**Work instruction:**
Would you go through the records below and copy each line with the string "différents"?
_ _ _ _
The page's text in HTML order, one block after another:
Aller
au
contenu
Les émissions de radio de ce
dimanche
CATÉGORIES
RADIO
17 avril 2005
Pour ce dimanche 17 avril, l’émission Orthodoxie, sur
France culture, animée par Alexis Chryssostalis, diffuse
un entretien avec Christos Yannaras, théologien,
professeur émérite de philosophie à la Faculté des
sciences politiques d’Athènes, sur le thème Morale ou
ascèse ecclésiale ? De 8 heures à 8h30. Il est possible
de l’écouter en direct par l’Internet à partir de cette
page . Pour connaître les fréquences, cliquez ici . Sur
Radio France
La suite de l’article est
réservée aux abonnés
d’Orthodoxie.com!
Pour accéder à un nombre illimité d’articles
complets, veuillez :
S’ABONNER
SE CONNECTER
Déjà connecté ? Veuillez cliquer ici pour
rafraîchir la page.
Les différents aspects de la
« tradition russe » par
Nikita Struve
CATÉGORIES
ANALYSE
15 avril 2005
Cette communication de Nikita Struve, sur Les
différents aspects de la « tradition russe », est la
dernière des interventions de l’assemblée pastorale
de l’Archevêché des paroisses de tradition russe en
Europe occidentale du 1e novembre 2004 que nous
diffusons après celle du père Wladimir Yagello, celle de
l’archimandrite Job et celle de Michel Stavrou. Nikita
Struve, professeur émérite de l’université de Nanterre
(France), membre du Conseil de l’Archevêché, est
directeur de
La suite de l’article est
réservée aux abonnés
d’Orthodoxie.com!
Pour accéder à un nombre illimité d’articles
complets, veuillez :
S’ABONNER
_ _ _ _
**Answer for the task:**
Les différents aspects de la
différents aspects de la « tradition russe », est la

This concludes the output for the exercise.